> WHAT TO PRODUCE
Reproduce every entry below precisely; do not include the pictures.

> RAW DATA
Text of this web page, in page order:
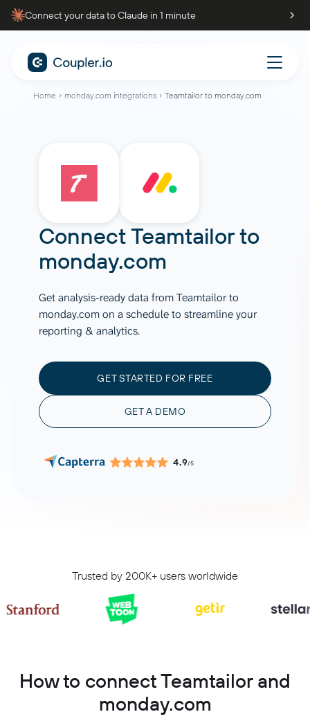
Connect your data to Claude in 1 minute
Home monday.com integrations Teamtailor to monday.com
ConnectTeamtailorto
monday.com
Get analysis-ready data from Teamtailor to
monday.com on a schedule to streamline your
reporting & analytics.
GET STARTED FOR FREE
GET A DEMO
4.9/5
Trusted by 200K+ users worldwide
How to connect Teamtailor and
monday.com
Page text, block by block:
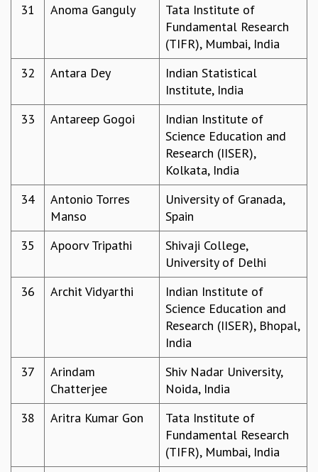
ASSOCIATES
ADMINISTRATIVE
DIRECTORY
OUR SUPPORTERS
COMPUTING
LIBRARY
TRANSPORT
RECREATION
VISITOR GUIDELINES
HOW TO REACH
SERVICE INFORMATIQUE
CAREERS
ACADEMIC POSITIONS
31
Anoma Ganguly
Tata Institute of
Fundamental Research
(TIFR), Mumbai, India
32
Antara Dey
Indian Statistical
Institute, India
33
Antareep Gogoi
Indian Institute of
Science Education and
Research (IISER),
Kolkata, India
34
Antonio Torres
Manso
University of Granada,
Spain
35
Apoorv Tripathi
Shivaji College,
University of Delhi
36
Archit Vidyarthi
Indian Institute of
Science Education and
Research (IISER), Bhopal,
India
37
Arindam
Chatterjee
Shiv Nadar University,
Noida, India
38
Aritra Kumar Gon
Tata Institute of
Fundamental Research
(TIFR), Mumbai, India
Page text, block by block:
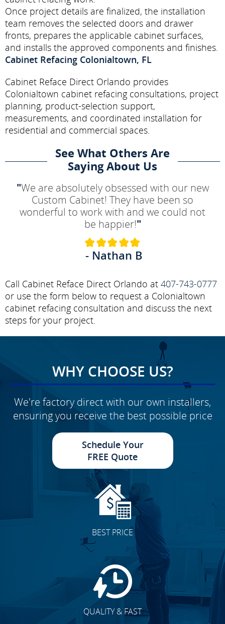
Once project details are finalized, the installation
team removes the selected doors and drawer
fronts, prepares the applicable cabinet surfaces,
and installs the approved components and finishes.
Cabinet Refacing Colonialtown, FL
Cabinet Reface Direct Orlando provides
Colonialtown cabinet refacing consultations, project
planning, product-selection support,
measurements, and coordinated installation for
residential and commercial spaces.
See What Others Are
Saying About Us
"We are absolutely obsessed with our new
Custom Cabinet! They have been so
wonderful to work with and we could not
be happier!"
- Nathan B
Call Cabinet Reface Direct Orlando at 407-743-0777
or use the form below to request a Colonialtown
cabinet refacing consultation and discuss the next
steps for your project.
WHY CHOOSE US?
We're factory direct with our own installers,
ensuring you receive the best possible price
Schedule Your
FREE Quote
BEST PRICE
QUALITY & FAST

> SOLUTION TO THIS PROBLEM
Text of this web page, in page order:
Connect your data to Claude in 1 minute
Home monday.com integrations Teamtailor to monday.com
ConnectTeamtailorto
monday.com
Get analysis-ready data from Teamtailor to
monday.com on a schedule to streamline your
reporting & analytics.
GET STARTED FOR FREE
GET A DEMO
4.9/5
Trusted by 200K+ users worldwide
How to connect Teamtailor and
monday.com
Page text, block by block:
ASSOCIATES
ADMINISTRATIVE
DIRECTORY
OUR SUPPORTERS
COMPUTING
LIBRARY
TRANSPORT
RECREATION
VISITOR GUIDELINES
HOW TO REACH
SERVICE INFORMATIQUE
CAREERS
ACADEMIC POSITIONS
31
Anoma Ganguly
Tata Institute of
Fundamental Research
(TIFR), Mumbai, India
32
Antara Dey
Indian Statistical
Institute, India
33
Antareep Gogoi
Indian Institute of
Science Education and
Research (IISER),
Kolkata, India
34
Antonio Torres
Manso
University of Granada,
Spain
35
Apoorv Tripathi
Shivaji College,
University of Delhi
36
Archit Vidyarthi
Indian Institute of
Science Education and
Research (IISER), Bhopal,
India
37
Arindam
Chatterjee
Shiv Nadar University,
Noida, India
38
Aritra Kumar Gon
Tata Institute of
Fundamental Research
(TIFR), Mumbai, India
Page text, block by block:
Once project details are finalized, the installation
team removes the selected doors and drawer
fronts, prepares the applicable cabinet surfaces,
and installs the approved components and finishes.
Cabinet Refacing Colonialtown, FL
Cabinet Reface Direct Orlando provides
Colonialtown cabinet refacing consultations, project
planning, product-selection support,
measurements, and coordinated installation for
residential and commercial spaces.
See What Others Are
Saying About Us
"We are absolutely obsessed with our new
Custom Cabinet! They have been so
wonderful to work with and we could not
be happier!"
- Nathan B
Call Cabinet Reface Direct Orlando at 407-743-0777
or use the form below to request a Colonialtown
cabinet refacing consultation and discuss the next
steps for your project.
WHY CHOOSE US?
We're factory direct with our own installers,
ensuring you receive the best possible price
Schedule Your
FREE Quote
BEST PRICE
QUALITY & FAST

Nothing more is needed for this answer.